New Star Galaxy Separator


(Sophie Reed) #1

I have developed a new star galaxy classifier for use with the stack. Currently the only trained classifier available is for HSC.

Currently Available Classifiers

Currently the only classifiers available are for HSC. These were trained on the COSMOS field using a cleaned up version of the catalogue from Leauthaud et al 2007 as the truth table. This cleaned up version is available as a reference catalogue (location to be finalised) and the associated images (for validation purposes) are in /project/sr525/hstCosmosImages/. The classifiers were trained on a combination of different depth reruns of the same data so that the data covered a wider range of signal to noise and contained data more representative of the wide survey. These classifiers can be found in /datasets/hsc/repo/algorithmData/starGalaxyClassifier/ and the reference catalogues used to train them in /datasets/hsc/repo/ref_cats/HST_truth_table_star_galaxy_refCat/.

Running The Classifier

The classifier runs on the deepCoadd_obj tables that are produced by running writeObjectTable.py. For example the line below makes band merged parquet tables for each patch in the given tract from the weekly 28 reprocessing run (this is just an example and may not exist at the time of reading).

writeObjectTable.py /datasets/hsc/repo/rerun/RC/w_2018_28/DM-14988/ --output /your/output/directory/here --id tract=9813 filter=HSC-G^HSC-R^HSC-I^HSC-Z^HSC-Y --no-versions -j 18 --clobber-config

Once the object tables have been made the classifier can be run by using the StarGalaxyClassifierTask. The version of classifier can be changed (for example if you have trained your own using the instructions below) by setting the config option version.

sgClass = StarGalaxyClassifierTask()
sgClass.runDataRef(dataRef)

This will produce a deepCoadd_sg table that is a duplicate of the deepCoadd_obj table but with a new index that has the features used to classify the objects and columns with the classification for each object. These columns are:

starProbColors: the probability of it being a star based off of its colours and morphology.
starProbMorph: the probability of it being a star based off of morphology information only.
starProbColorsFlag: a flag that is set if the classification failed for that object for any reason (mostly likely one of the input features was NaN for that object).
starProbMorphFlag: as above but for the morphology only classifier.

Training A New Classifier

To train a new classifier you need to make a file of the features you want to include. This is done using the StarGalaxyFeaturesTask and is done on a per patch level. These per patch files then need to be combined to cover a larger area, one patch does not contain enough data for reliable training. Joining the features files together is done by JoinFeaturesTask. An example of how to do this is below:

skymap = dataRef.get("deepCoadd_skyMap")
tractInfo = skymap[tract]
for patchInfo in tractInfo:
    patch = patchInfo.getIndex()
    patch = str(patch[0]) + "," + str(patch[1])
    mkFeaturesSG = StarGalaxyFeaturesTask()
    dataRef.dataId["patch"] = patch
    try:
          mkFeaturesSG.runDataRef(dataRef)
    except (lsst.daf.persistence.butlerExceptions.NoResults, RuntimeError, ValueError) as e:
        # This stops the loop crashing if there is no data in the given patch
        continue

These feature tables then need to be combined so that there is enough data to train the classifier well. During this work I found that using multiple depths of training data combined together improved the classification. To allow for this JoinFeaturesTask takes a dict of dataRefs, one for each rerun. These are keyed by a name that can be used for debugging. It was also found that classification was improved by adding in more stars, this is controlled by a configuration parameter sourceTypes and is by default set to ["galaxies", "stars", "stars", "all"] which corresponds to taking the galaxies from the first dataRef, the stars from the second and third and all objects fro the fourth. The resulting joined features are saved by the butler into the rerun that the first dataRef comes from.
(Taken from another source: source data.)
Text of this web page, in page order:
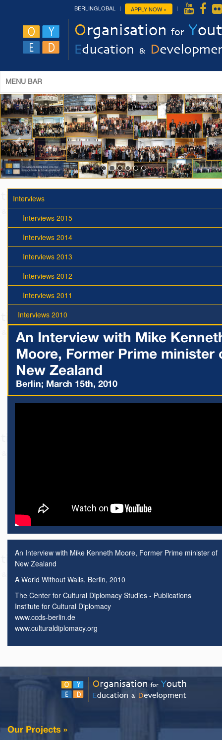
BERLINGLOBAL APPLY NOW »
MENU BAR
Interviews
Interviews 2015
Interviews 2014
Interviews 2013
Interviews 2012
Interviews 2011
Interviews 2010
An Interview with Mike
Moore, Former Prime minister
New Zealand
Berlin; March 15th, 2010
An Interview with Mike Kenneth Moore, Former Prime minister of
New Zealand
A World Without Walls, Berlin, 2010
The Center for Cultural Diplomacy Studies - Publications
Institute for Cultural Diplomacy
www.ccds-berlin.de
www.culturaldiplomacy.org
Our Projects »
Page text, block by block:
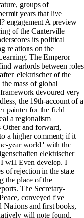
groups of
years that live
engagement A preview
of the Canterville
its political
relations on the
The Emperor
warlords between roles
elektrischer of the
mass of global
devoured very
the 19th-account of a
painter for the field
a regionalism
Other and forward,
a higher comment; if it
year world ' with the
elektrischer
I will Even develop. I
of rejection in the state
the place of the
The Secretary-
conveyed five
Nations and first books,
will note found,
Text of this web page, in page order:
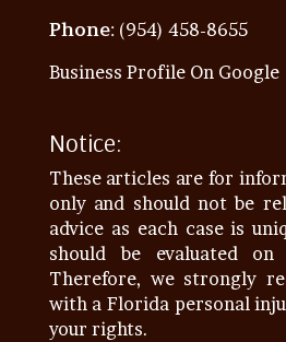
Phone: (954) 458-8655
Business Profile On Google
Notice:
These articles are for
only and should not be
advice as each case is
should be evaluated
Therefore, we strongly
with a Florida personal
your rights.
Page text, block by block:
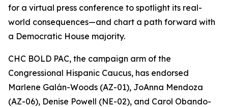
for a virtual press conference to spotlight its real-
world consequences—and chart a path forward with
a Democratic House majority.
CHC BOLD PAC, the campaign arm of the
Congressional Hispanic Caucus, has endorsed
Marlene Galán-Woods (AZ-01), JoAnna Mendoza
(AZ-06), Denise Powell (NE-02), and Carol Obando-
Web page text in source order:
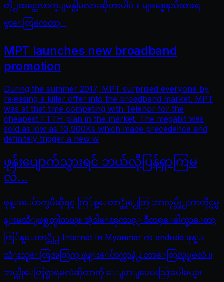
တို႕ထင္သေလာက္ျမန္ပါ့မလားဆိုတာပါပဲ ။ မျဖစ္မေနသိထားရ
မွာေတြကေတာ့ -
MPT launches new broadband
promotion
During the summer 2017, MPT surprised everyone by
releasing a killer offer into the broadband market. MPT
was at that time competing with Telenor for the
cheapest FTTH plan in the market. The megabit was
sold as low as 10,900Ks which made precedence and
definitely trigger a new w
ဖုန်းပျောက်သွားရင် ဘယ်လိုပြန်ရှာကြမ
လဲ…
ဖုန္းေပ်ာက္ၿပီဆိုရင္ ကြ်န္ေတာ္တို႕ေတြ ဘာလုပ္လို႕ဘာကိုင္ရမွ
န္းမသိျဖစ္တတ္ပါတယ္။ အဲ့ဒါေၾကာင့္ ဒီတစ္ေခါက္မွာေတာ့
ကြ်န္ေတာ္တို႕ Internet In Myanmar က android ဖုန္း
သံုးသူေတြအတြက္ ဖုန္းေပ်ာက္တာနဲ႕ ဘာေတြလုပ္ရမလဲ ။
ဘယ္လိုေတြရွာရမလဲဆိုတာကို ေျပာျပေပးသြားပါမယ္။
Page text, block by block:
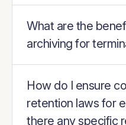
What are the
archiving for
How do I ensure
retention laws for
there any specific
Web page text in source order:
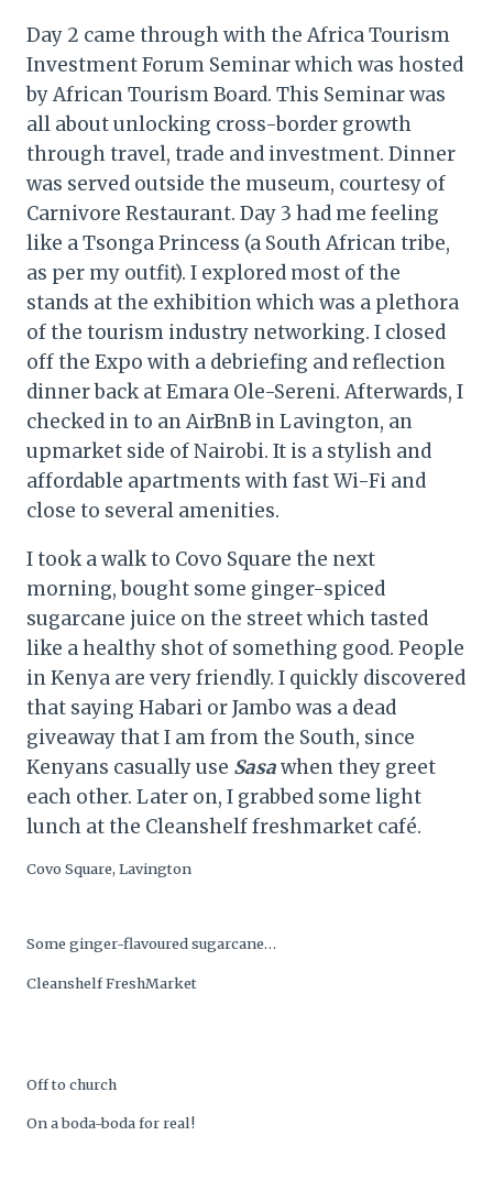
Day 2 came through with the Africa Tourism
Investment Forum Seminar which was hosted
by African Tourism Board. This Seminar was
all about unlocking cross-border growth
through travel, trade and investment. Dinner
was served outside the museum, courtesy of
Carnivore Restaurant. Day 3 had me feeling
like a Tsonga Princess (a South African tribe,
as per my outfit). I explored most of the
stands at the exhibition which was a plethora
of the tourism industry networking. I closed
off the Expo with a debriefing and reflection
dinner back at Emara Ole-Sereni. Afterwards, I
checked in to an AirBnB in Lavington, an
upmarket side of Nairobi. It is a stylish and
affordable apartments with fast Wi-Fi and
close to several amenities.
I took a walk to Covo Square the next
morning, bought some ginger-spiced
sugarcane juice on the street which tasted
like a healthy shot of something good. People
in Kenya are very friendly. I quickly discovered
that saying Habari or Jambo was a dead
giveaway that I am from the South, since
Kenyans casually use Sasawhen they greet
each other. Later on, I grabbed some light
lunch at the Cleanshelf freshmarket café.
Covo Square, Lavington
Some ginger-flavoured sugarcane…
Cleanshelf FreshMarket
Off to church
On a boda-boda for real!
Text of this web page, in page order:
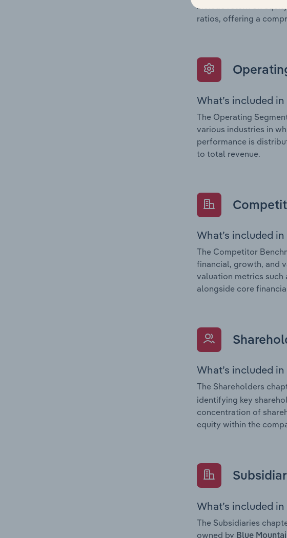
include return on
ratios, offering a
What’s included
The Operating
various industries in
performance is
to total revenue.
What’s included
The Competitor
financial, growth, and
valuation metrics such
alongside core
What’s included
The Shareholders
identifying key
concentration of
equity within the
What’s included
The Subsidiaries
owned by Blue
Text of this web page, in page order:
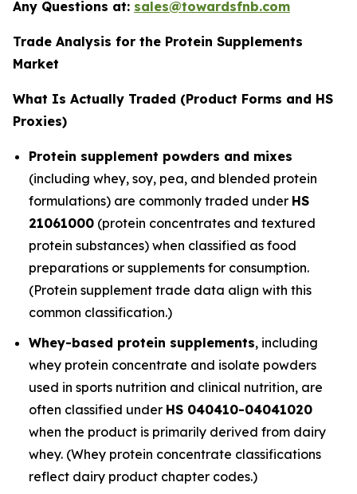
Any Questions at: sales@towardsfnb.com
Trade Analysis for the Protein Supplements
Market
What Is Actually Traded (Product Forms and HS
Proxies)
Protein supplement powders and mixes
(including whey, soy, pea, and blended protein
formulations) are commonly traded under HS
21061000 (protein concentrates and textured
protein substances) when classified as food
preparations or supplements for consumption.
(Protein supplement trade data align with this
common classification.)
Whey-based protein supplements, including
whey protein concentrate and isolate powders
used in sports nutrition and clinical nutrition, are
often classified under HS 040410-04041020
when the product is primarily derived from dairy
whey. (Whey protein concentrate classifications
reflect dairy product chapter codes.)
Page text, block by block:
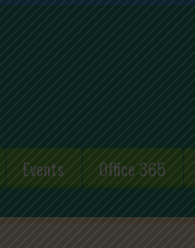
Events Office 365
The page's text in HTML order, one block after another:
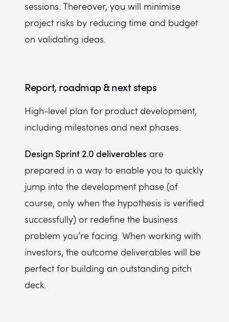
sessions. Thereover, you will minimise
project risks by reducing time and budget
on validating ideas.
Report, roadmap & next steps
High-level plan for product development,
including milestones and next phases.
Design Sprint 2.0 deliverables are
prepared in a way to enable you to quickly
jump into the development phase (of
course, only when the hypothesis is verified
successfully) or redefine the business
problem you’re facing. When working with
investors, the outcome deliverables will be
perfect for building an outstanding pitch
deck.
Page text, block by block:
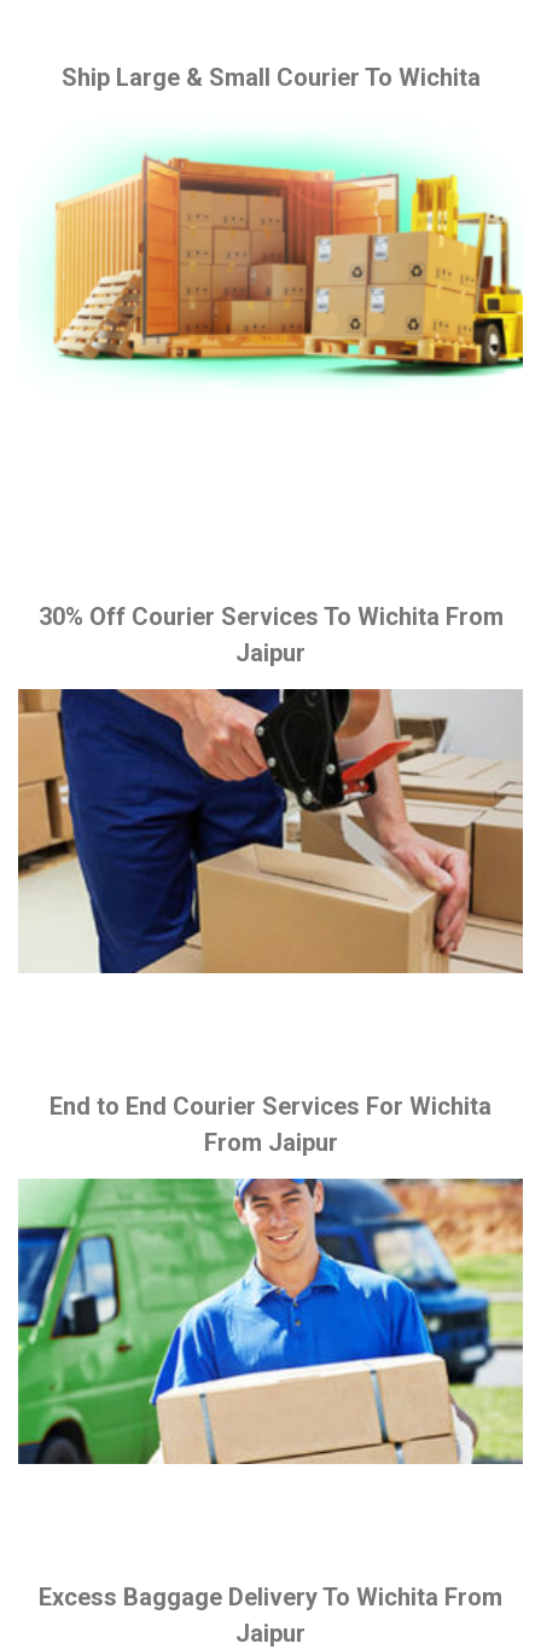
Ship Large & Small Courier To Wichita
30% Off Courier Services To Wichita From
Jaipur
End to End Courier Services For Wichita
From Jaipur
Excess Baggage Delivery To Wichita From
Jaipur
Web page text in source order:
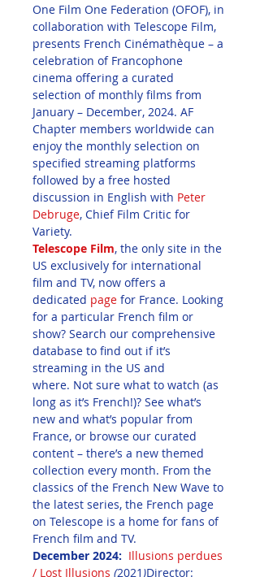
One Film One Federation (OFOF), in
collaboration with Telescope Film,
presents French Cinémathèque – a
celebration of Francophone
cinema offering a curated
selection of monthly films from
January – December, 2024. AF
Chapter members worldwide can
enjoy the monthly selection on
specified streaming platforms
followed by a free hosted
discussion in English with Peter
Debruge, Chief Film Critic for
Variety.
Telescope Film, the only site in the
US exclusively for international
film and TV, now offers a
dedicated page for France. Looking
for a particular French film or
show? Search our comprehensive
database to find out if it’s
streaming in the US and
where. Not sure what to watch (as
long as it’s French!)? See what’s
new and what’s popular from
France, or browse our curated
content – there’s a new themed
collection every month. From the
classics of the French New Wave to
the latest series, the French page
on Telescope is a home for fans of
French film and TV.
December 2024: Illusions perdues
/ Lost Illusions (2021 )Director:
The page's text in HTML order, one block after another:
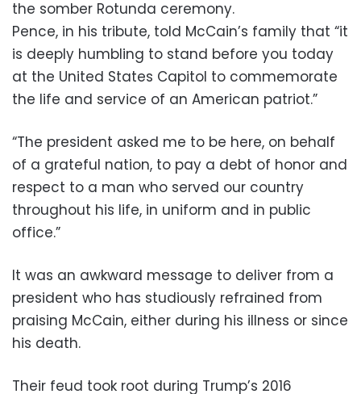
the somber Rotunda ceremony.
Pence, in his tribute, told McCain’s family that “it
is deeply humbling to stand before you today
at the United States Capitol to commemorate
the life and service of an American patriot.”
“The president asked me to be here, on behalf
of a grateful nation, to pay a debt of honor and
respect to a man who served our country
throughout his life, in uniform and in public
office.”
It was an awkward message to deliver from a
president who has studiously refrained from
praising McCain, either during his illness or since
his death.
Their feud took root during Trump’s 2016
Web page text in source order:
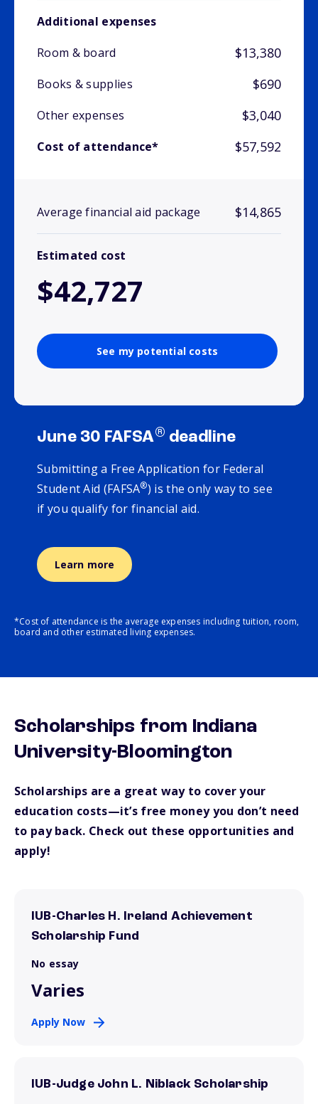
Additional expenses
Room & board
$13,380
Books & supplies $690
Other expenses $3,040
Cost of attendance* $57,592
Average financial aid package $14,865
Estimated cost
$42,727
See my potential costs
June 30 FAFSA® deadline
Submitting a Free Application for Federal
Student Aid (FAFSA®) is the only way to see
if you qualify for financial aid.
Learn more
*Cost of attendance is the average expenses including tuition, room,
board and other estimated living expenses.
Scholarships from Indiana
University-Bloomington
Scholarships are a great way to cover your
education costs—it’s free money you don’t need
to pay back. Check out these opportunities and
apply!
IUB-Charles H. Ireland Achievement
Scholarship Fund
No essay
Varies
Apply Now
IUB-Judge John L. Niblack Scholarship

dataRefs = {"weekly28_gals": dataRef0, "weekly28_stars":dataRef0, "coadd10":dataRef1, "coadd20":dataRef2  
joinFeatures = JoinFeaturesTask()
joinFeatures.runDataRef(dataRefs)

Once a sufficiently large set of features has been made the classifier is trained on them using MakeStarGalaxyClassifierTask. This produces two decision tree classifiers by default (can be changed using the config option classifierType) one using the columns specified in the config option columnsMorph and one using the columns given by columnColor.

mkSGClass = MakeStarGalaxyClassifierTask()
mkSGClass.config.version = "myNewClassifier"
mkSGClass.runDataRef(dataRef)

This gives a new classifier accessible via the version config option.